## ACTIVITY
Copy out, from the entries below, each line holding the string "function".

## PROVIDED RECORDS
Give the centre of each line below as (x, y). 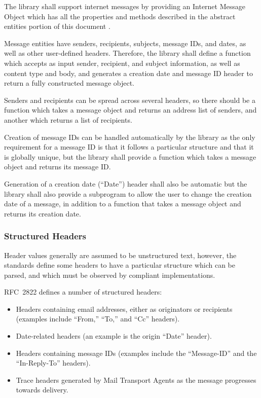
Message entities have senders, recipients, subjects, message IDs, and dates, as (125, 43)
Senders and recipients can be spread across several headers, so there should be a (130, 100)
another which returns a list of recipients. (68, 119)
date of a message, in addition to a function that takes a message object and (123, 204)
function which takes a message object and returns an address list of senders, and (130, 110)
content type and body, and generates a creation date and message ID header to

## ANSWER
date of a message, in addition to a function that takes a message object and (123, 204)
function which takes a message object and returns an address list of senders, and (130, 110)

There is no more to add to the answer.